Items listed in a dataset
————————
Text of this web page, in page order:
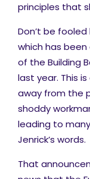
principles that
Don’t be
which has
of the Building
last year. This
away from the
shoddy
leading to
Jenrick’s words.
That
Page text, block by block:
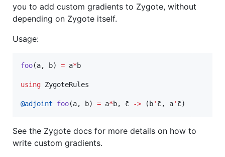
you to add custom gradients to Zygote, without
depending on Zygote itself.
Usage:
foo(a, b) = a*b
using ZygoteRules
@adjoint foo(a, b) = a*b, c̄ -> (b' c̄, a' c̄)
See the Zygote docs for more details on how to
write custom gradients.
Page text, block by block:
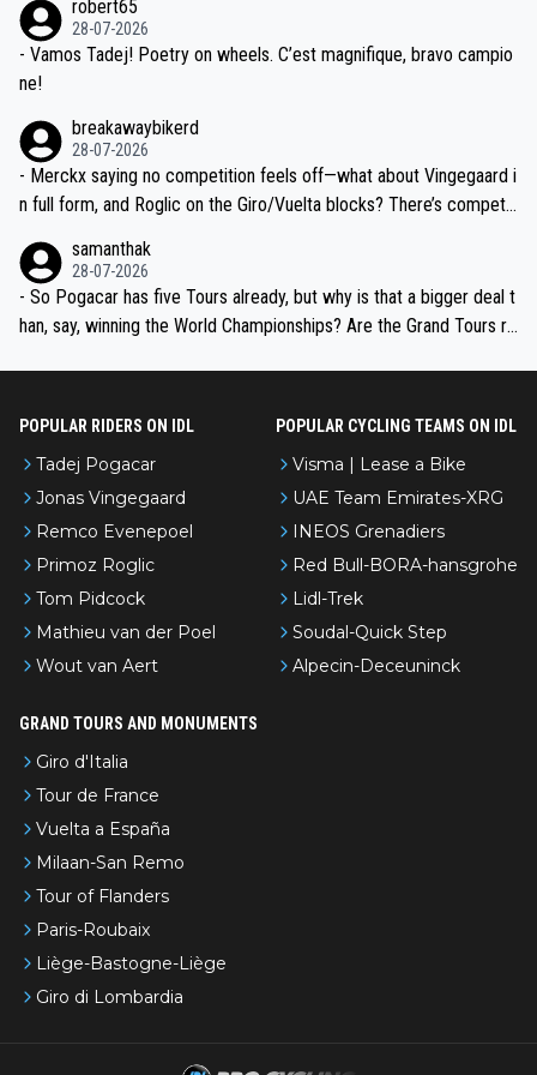
valid champion and a fine human being.
robert65
28-07-2026
- Vamos Tadej! Poetry on wheels. C’est magnifique, bravo campio
ne!
breakawaybikerd
28-07-2026
- Merckx saying no competition feels off—what about Vingegaard i
n full form, and Roglic on the Giro/Vuelta blocks? There’s competit
the most versatile since Indurain.
samanthak
28-07-2026
- So Pogacar has five Tours already, but why is that a bigger deal t
han, say, winning the World Championships? Are the Grand Tours ra
POPULAR RIDERS ON IDL
Tadej Pogacar
Jonas Vingegaard
Remco Evenepoel
Primoz Roglic
Tom Pidcock
Mathieu van der Poel
Wout van Aert
POPULAR CYCLING TEAMS ON IDL
Visma | Lease a Bike
UAE Team Emirates-XRG
INEOS Grenadiers
Red Bull-BORA-hansgrohe
Lidl-Trek
Soudal-Quick Step
Alpecin-Deceuninck
GRAND TOURS AND MONUMENTS
Giro d'Italia
Tour de France
Vuelta a España
Milaan-San Remo
Tour of Flanders
Paris-Roubaix
Liège-Bastogne-Liège
Giro di Lombardia
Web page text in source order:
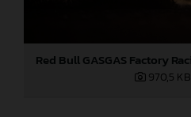
970,5 KB
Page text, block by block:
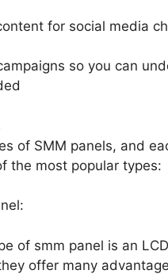
for social media
so you can
of SMM panels, and
the most popular types:
of smm panel is an
offer many
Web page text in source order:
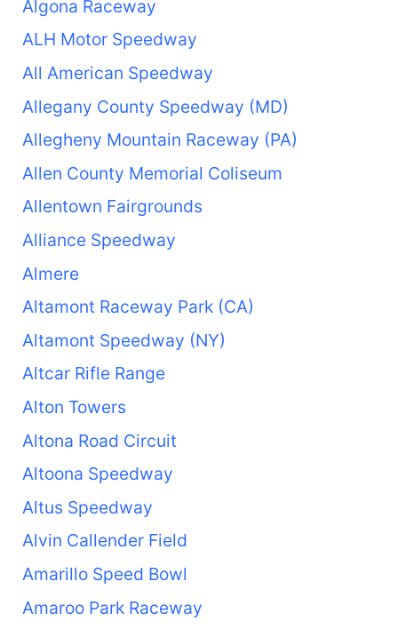
Algona Raceway
ALH Motor Speedway
All American Speedway
Allegany County Speedway (MD)
Allegheny Mountain Raceway (PA)
Allen County Memorial Coliseum
Allentown Fairgrounds
Alliance Speedway
Almere
Altamont Raceway Park (CA)
Altamont Speedway (NY)
Altcar Rifle Range
Alton Towers
Altona Road Circuit
Altoona Speedway
Altus Speedway
Alvin Callender Field
Amarillo Speed Bowl
Amaroo Park Raceway
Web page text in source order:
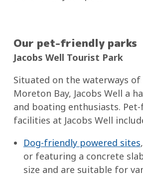
Our pet-friendly parks
Jacobs Well Tourist Park
Situated on the waterways
Moreton Bay, Jacobs Well a
and boating enthusiasts.
facilities at Jacobs Well
Dog-friendly powered sites
or featuring a concrete
size and are suitable for
————————
Task objective:
Set all of the records down once more, letter for letter, with the images removed.

Output below:
Text of this web page, in page order:
principles that
Don’t be
which has
of the Building
last year. This
away from the
shoddy
leading to
Jenrick’s words.
That
Page text, block by block:
you to add custom gradients to Zygote, without
depending on Zygote itself.
Usage:
foo(a, b) = a*b
using ZygoteRules
@adjoint foo(a, b) = a*b, c̄ -> (b' c̄, a' c̄)
See the Zygote docs for more details on how to
write custom gradients.
Page text, block by block:
valid champion and a fine human being.
robert65
28-07-2026
- Vamos Tadej! Poetry on wheels. C’est magnifique, bravo campio
ne!
breakawaybikerd
28-07-2026
- Merckx saying no competition feels off—what about Vingegaard i
n full form, and Roglic on the Giro/Vuelta blocks? There’s competit
the most versatile since Indurain.
samanthak
28-07-2026
- So Pogacar has five Tours already, but why is that a bigger deal t
han, say, winning the World Championships? Are the Grand Tours ra
POPULAR RIDERS ON IDL
Tadej Pogacar
Jonas Vingegaard
Remco Evenepoel
Primoz Roglic
Tom Pidcock
Mathieu van der Poel
Wout van Aert
POPULAR CYCLING TEAMS ON IDL
Visma | Lease a Bike
UAE Team Emirates-XRG
INEOS Grenadiers
Red Bull-BORA-hansgrohe
Lidl-Trek
Soudal-Quick Step
Alpecin-Deceuninck
GRAND TOURS AND MONUMENTS
Giro d'Italia
Tour de France
Vuelta a España
Milaan-San Remo
Tour of Flanders
Paris-Roubaix
Liège-Bastogne-Liège
Giro di Lombardia
Web page text in source order:
970,5 KB
Page text, block by block:
for social media
so you can
of SMM panels, and
the most popular types:
of smm panel is an
offer many
Web page text in source order:
Algona Raceway
ALH Motor Speedway
All American Speedway
Allegany County Speedway (MD)
Allegheny Mountain Raceway (PA)
Allen County Memorial Coliseum
Allentown Fairgrounds
Alliance Speedway
Almere
Altamont Raceway Park (CA)
Altamont Speedway (NY)
Altcar Rifle Range
Alton Towers
Altona Road Circuit
Altoona Speedway
Altus Speedway
Alvin Callender Field
Amarillo Speed Bowl
Amaroo Park Raceway
Web page text in source order:
Our pet-friendly parks
Jacobs Well Tourist Park
Situated on the waterways
Moreton Bay, Jacobs Well a
and boating enthusiasts.
facilities at Jacobs Well
Dog-friendly powered sites
or featuring a concrete
size and are suitable for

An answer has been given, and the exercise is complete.